Nécessité du logement social à Séné

Le logement social à Séné n’est pas une variable d’ajustement de la politique de l’Habitat. Pour Séné Avenir et Solidarité, c’en est même la pièce maîtresse.

Le logement social est la pièce maîtresse de la politique de l’habitat sur Séné pour (au-moins) quatre raisons :

  1. C’est la seule façon de permettre à nombre de ménages modestes de rester ou de s’installer à Séné
  1. C’est un réel amortisseur au vieillissement naturel de la population Sinagote. C’est même un incontournable comme dans nombreuses communes du littoral breton pour maintenir un équilibre et un renouvellement générationnel indispensable pour pérenniser nos services, notamment les écoles, mais aussi de nombreuses associations.
  1. C’est le seul moyen de fixer sur notre territoire des emplois de proximité non délocalisables : les emplois liés aux services d’aide à domicile et à la personne, les services et les commerces de proximité pourvoyeurs d’une main-d’œuvre nombreuse aux conditions souvent modestes. Face au vieillissement de la population, le nombre de ces emplois ne va que s’accroître dans les prochaines décennies. Nous devons l’anticiper.
  1. Enfin, depuis 2001, la loi relative à la Solidarité et au Renouvellement Urbains impose aux communes de plus de 3 500 habitants d’atteindre un taux minimal de logements sociaux, initialement fixé à 20 % et désormais porté à 25 % pour certaines d’entre elles. À défaut, l’État peut leur infliger une pénalité pour « carence » en logements sociaux, susceptible de peser lourdement sur le budget communal.

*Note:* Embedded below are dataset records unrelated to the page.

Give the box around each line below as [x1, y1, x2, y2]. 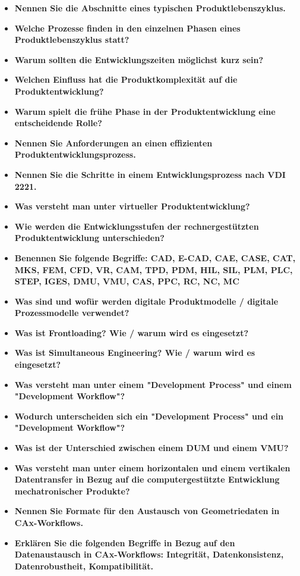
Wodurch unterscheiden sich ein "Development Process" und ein [14, 409, 284, 422]
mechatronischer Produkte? [14, 484, 130, 497]
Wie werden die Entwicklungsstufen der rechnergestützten [14, 220, 259, 232]
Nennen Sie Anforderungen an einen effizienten [14, 136, 213, 149]
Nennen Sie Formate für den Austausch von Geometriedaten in [14, 505, 280, 517]
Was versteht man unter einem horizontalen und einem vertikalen [14, 461, 290, 474]
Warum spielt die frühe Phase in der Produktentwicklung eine [14, 105, 276, 117]
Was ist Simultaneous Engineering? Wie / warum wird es [14, 346, 255, 359]
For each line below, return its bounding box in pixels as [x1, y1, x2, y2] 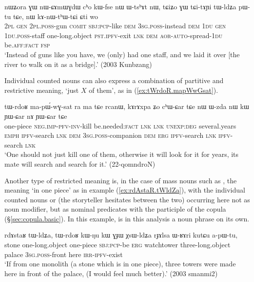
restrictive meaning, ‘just [4, 85, 79, 95]
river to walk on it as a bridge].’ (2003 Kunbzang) [4, 59, 152, 69]
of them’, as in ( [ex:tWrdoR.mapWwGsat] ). [89, 85, 218, 95]
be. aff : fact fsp [4, 40, 50, 50]
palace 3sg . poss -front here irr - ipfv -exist [4, 249, 123, 259]
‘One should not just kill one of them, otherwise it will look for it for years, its [4, 149, 239, 159]
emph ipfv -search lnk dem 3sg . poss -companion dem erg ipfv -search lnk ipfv [4, 130, 231, 140]
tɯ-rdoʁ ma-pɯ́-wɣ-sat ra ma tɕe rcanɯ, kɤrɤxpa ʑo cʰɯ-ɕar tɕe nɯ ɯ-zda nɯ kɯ [4, 101, 249, 111]
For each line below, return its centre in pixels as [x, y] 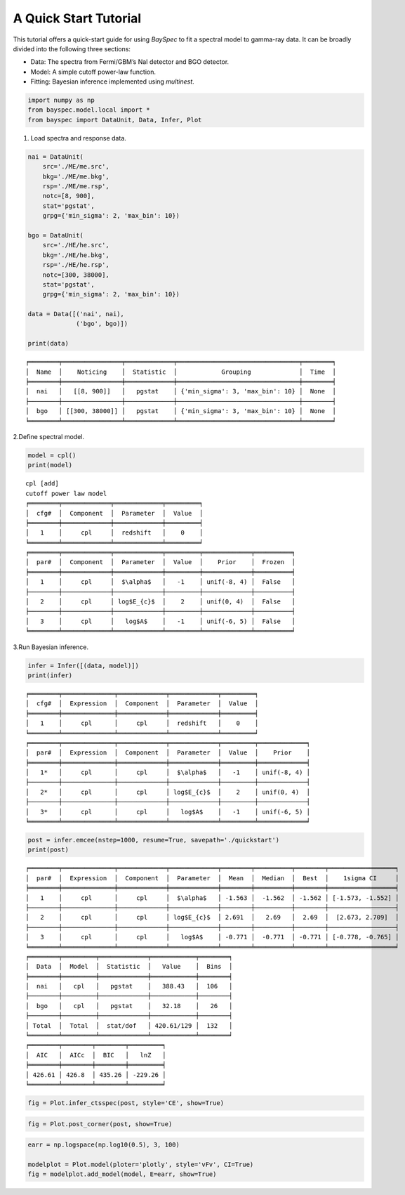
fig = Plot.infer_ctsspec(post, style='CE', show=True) [126, 1103]
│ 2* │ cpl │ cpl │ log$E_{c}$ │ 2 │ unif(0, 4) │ [168, 792]
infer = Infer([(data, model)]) [84, 665]
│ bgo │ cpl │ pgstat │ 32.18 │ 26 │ [129, 1006]
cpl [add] [42, 484]
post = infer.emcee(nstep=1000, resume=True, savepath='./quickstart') [154, 840]
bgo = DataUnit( [56, 235]
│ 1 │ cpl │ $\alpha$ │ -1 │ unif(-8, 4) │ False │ [161, 582]
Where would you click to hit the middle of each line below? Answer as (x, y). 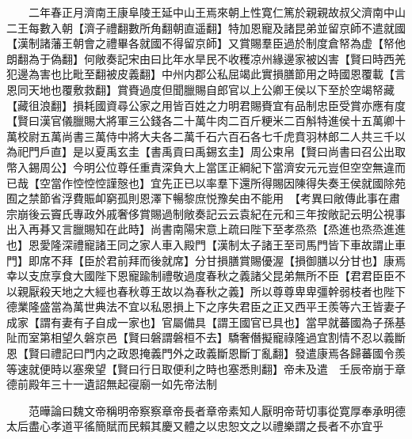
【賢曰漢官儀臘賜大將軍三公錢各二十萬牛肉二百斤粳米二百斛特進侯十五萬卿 (200, 121)
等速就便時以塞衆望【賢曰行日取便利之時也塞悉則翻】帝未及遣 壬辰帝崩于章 (206, 368)
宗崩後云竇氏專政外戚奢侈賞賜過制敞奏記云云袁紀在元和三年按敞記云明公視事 (206, 213)
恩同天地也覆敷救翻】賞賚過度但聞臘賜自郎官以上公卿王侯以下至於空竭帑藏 (200, 89)
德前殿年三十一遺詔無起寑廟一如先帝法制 (112, 384)
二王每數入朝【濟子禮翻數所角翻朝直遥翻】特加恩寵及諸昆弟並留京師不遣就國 (206, 27)
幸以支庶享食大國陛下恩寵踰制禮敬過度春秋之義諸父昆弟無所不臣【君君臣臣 (200, 276)
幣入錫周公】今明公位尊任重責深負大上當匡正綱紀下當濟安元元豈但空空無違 (200, 167)
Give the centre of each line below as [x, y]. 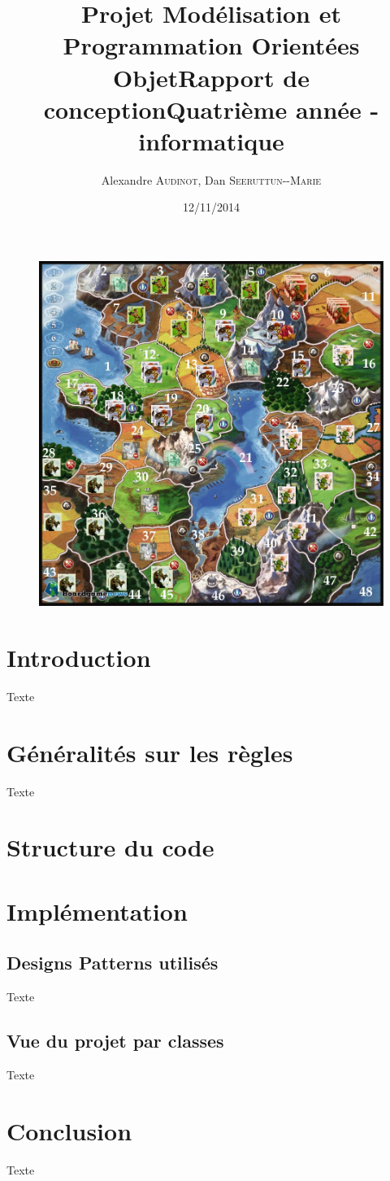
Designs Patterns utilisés [113, 963]
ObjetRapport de [211, 77]
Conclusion [69, 1130]
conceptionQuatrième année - [211, 109]
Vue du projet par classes [115, 1041]
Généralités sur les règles [150, 752]
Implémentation [97, 911]
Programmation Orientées [211, 45]
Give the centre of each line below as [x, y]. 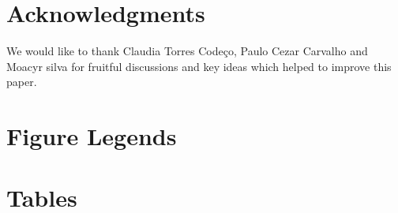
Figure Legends [92, 136]
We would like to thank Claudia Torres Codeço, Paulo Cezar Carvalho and [187, 51]
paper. [22, 82]
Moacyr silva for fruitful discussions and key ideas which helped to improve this [199, 66]

Avec 17 % de logements sociaux, et bien que ce chiffre ait doublé en moins de deux décennies (8,5 % en 2008), il convient de poursuivre l’effort. Si l’État a jusqu’à présent tenu compte des politiques menées par la commune pour atteindre l’objectif et l’a exonérée de toute pénalité, nul ne peut garantir que cette position sera maintenue.

C’est dans cette optique et pour l’ensemble des raisons exposées ci-dessus que la municipalité de Sylvie Sculo a inscrit l’obligation de 50 % de logements sociaux dans toutes les nouvelles opérations de construction comportant au moins six logements. Il convient de souligner que la typologie des logements sociaux s’est diversifiée : logements locatifs, dispositifs de location-accession, foyers-logements, etc. La commune devra ainsi réaliser 250 logements sociaux supplémentaires au cours du prochain mandat. Ils viendront s’ajouter aux 750 existants afin de permettre à la commune de se conformer à ses obligations règlementaires.

Nous constatons que d’autres candidats ont presque totalement fait l’impasse sur ce sujet dans leur programme. À notre avis, cela est préoccupant.